__Description of the task__. Copy the data precisely, keeping every character.

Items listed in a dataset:
◇ ◇ ◇ ◇ ◇ ◇ ◇
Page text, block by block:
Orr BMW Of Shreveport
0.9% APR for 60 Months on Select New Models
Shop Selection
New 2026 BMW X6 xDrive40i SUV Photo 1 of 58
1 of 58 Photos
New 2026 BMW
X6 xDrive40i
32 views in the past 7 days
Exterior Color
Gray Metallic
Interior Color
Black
◇ ◇ ◇ ◇ ◇ ◇ ◇
__Response__.
Page text, block by block:
Orr BMW Of Shreveport
0.9% APR for 60 Months on Select New Models
Shop Selection
New 2026 BMW X6 xDrive40i SUV Photo 1 of 58
1 of 58 Photos
New 2026 BMW
X6 xDrive40i
32 views in the past 7 days
Exterior Color
Gray Metallic
Interior Color
Black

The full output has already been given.